Records from a data source:
◆ ◆ ◆ ◆ ◆

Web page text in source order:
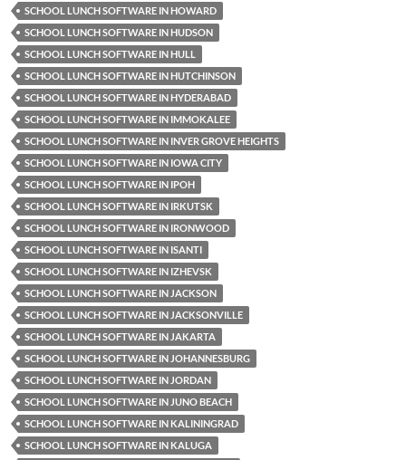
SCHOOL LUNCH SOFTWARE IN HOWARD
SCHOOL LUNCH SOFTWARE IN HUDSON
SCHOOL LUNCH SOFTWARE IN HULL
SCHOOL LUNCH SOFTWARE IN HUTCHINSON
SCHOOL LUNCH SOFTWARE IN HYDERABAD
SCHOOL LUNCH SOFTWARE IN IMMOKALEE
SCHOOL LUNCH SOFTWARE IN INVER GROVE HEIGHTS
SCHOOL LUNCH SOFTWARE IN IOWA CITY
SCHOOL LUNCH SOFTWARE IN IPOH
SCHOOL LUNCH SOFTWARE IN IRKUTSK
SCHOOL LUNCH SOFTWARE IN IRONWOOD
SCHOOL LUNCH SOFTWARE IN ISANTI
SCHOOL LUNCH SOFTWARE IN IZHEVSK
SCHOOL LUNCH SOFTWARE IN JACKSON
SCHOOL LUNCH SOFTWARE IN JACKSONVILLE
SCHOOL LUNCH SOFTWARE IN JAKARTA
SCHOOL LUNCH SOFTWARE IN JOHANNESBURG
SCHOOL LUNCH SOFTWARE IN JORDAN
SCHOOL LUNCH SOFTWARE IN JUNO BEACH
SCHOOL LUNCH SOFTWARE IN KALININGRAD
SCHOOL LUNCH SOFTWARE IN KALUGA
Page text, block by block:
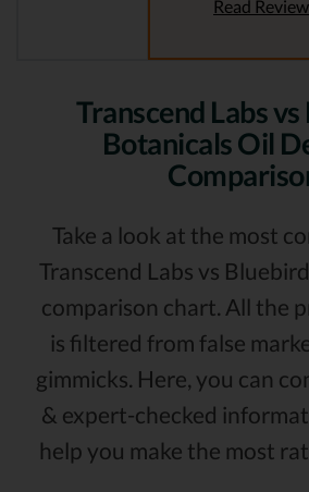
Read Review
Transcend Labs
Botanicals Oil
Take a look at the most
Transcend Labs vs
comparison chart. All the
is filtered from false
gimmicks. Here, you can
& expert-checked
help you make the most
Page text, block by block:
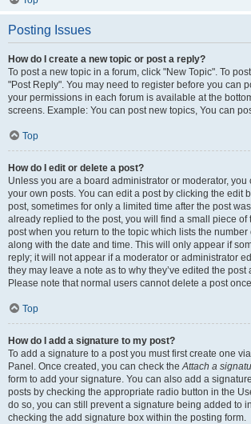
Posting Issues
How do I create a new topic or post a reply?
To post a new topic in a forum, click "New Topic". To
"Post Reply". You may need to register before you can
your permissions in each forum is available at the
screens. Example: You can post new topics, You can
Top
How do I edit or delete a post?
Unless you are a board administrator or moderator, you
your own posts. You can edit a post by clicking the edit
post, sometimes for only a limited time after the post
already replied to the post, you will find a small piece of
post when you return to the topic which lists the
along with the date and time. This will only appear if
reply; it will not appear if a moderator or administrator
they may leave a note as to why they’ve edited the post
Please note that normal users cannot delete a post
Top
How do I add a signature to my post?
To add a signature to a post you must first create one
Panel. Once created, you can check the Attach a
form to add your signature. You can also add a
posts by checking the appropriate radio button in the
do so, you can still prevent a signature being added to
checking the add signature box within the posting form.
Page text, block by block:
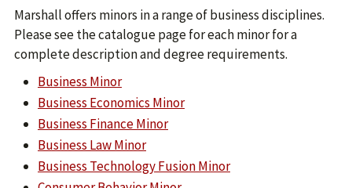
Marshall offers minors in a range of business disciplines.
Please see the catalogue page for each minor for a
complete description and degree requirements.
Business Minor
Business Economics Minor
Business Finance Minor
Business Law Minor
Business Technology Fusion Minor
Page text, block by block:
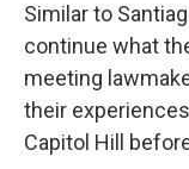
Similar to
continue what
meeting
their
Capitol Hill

◆ ◆ ◆ ◆ ◆

Restate every line above exactly, omitting images.

ANSWER BOX –
Web page text in source order:
SCHOOL LUNCH SOFTWARE IN HOWARD
SCHOOL LUNCH SOFTWARE IN HUDSON
SCHOOL LUNCH SOFTWARE IN HULL
SCHOOL LUNCH SOFTWARE IN HUTCHINSON
SCHOOL LUNCH SOFTWARE IN HYDERABAD
SCHOOL LUNCH SOFTWARE IN IMMOKALEE
SCHOOL LUNCH SOFTWARE IN INVER GROVE HEIGHTS
SCHOOL LUNCH SOFTWARE IN IOWA CITY
SCHOOL LUNCH SOFTWARE IN IPOH
SCHOOL LUNCH SOFTWARE IN IRKUTSK
SCHOOL LUNCH SOFTWARE IN IRONWOOD
SCHOOL LUNCH SOFTWARE IN ISANTI
SCHOOL LUNCH SOFTWARE IN IZHEVSK
SCHOOL LUNCH SOFTWARE IN JACKSON
SCHOOL LUNCH SOFTWARE IN JACKSONVILLE
SCHOOL LUNCH SOFTWARE IN JAKARTA
SCHOOL LUNCH SOFTWARE IN JOHANNESBURG
SCHOOL LUNCH SOFTWARE IN JORDAN
SCHOOL LUNCH SOFTWARE IN JUNO BEACH
SCHOOL LUNCH SOFTWARE IN KALININGRAD
SCHOOL LUNCH SOFTWARE IN KALUGA
Page text, block by block:
Read Review
Transcend Labs
Botanicals Oil
Take a look at the most
Transcend Labs vs
comparison chart. All the
is filtered from false
gimmicks. Here, you can
& expert-checked
help you make the most
Page text, block by block:
Posting Issues
How do I create a new topic or post a reply?
To post a new topic in a forum, click "New Topic". To
"Post Reply". You may need to register before you can
your permissions in each forum is available at the
screens. Example: You can post new topics, You can
Top
How do I edit or delete a post?
Unless you are a board administrator or moderator, you
your own posts. You can edit a post by clicking the edit
post, sometimes for only a limited time after the post
already replied to the post, you will find a small piece of
post when you return to the topic which lists the
along with the date and time. This will only appear if
reply; it will not appear if a moderator or administrator
they may leave a note as to why they’ve edited the post
Please note that normal users cannot delete a post
Top
How do I add a signature to my post?
To add a signature to a post you must first create one
Panel. Once created, you can check the Attach a
form to add your signature. You can also add a
posts by checking the appropriate radio button in the
do so, you can still prevent a signature being added to
checking the add signature box within the posting form.
Page text, block by block:
Marshall offers minors in a range of business disciplines.
Please see the catalogue page for each minor for a
complete description and degree requirements.
Business Minor
Business Economics Minor
Business Finance Minor
Business Law Minor
Business Technology Fusion Minor
Page text, block by block:
Similar to
continue what
meeting
their
Capitol Hill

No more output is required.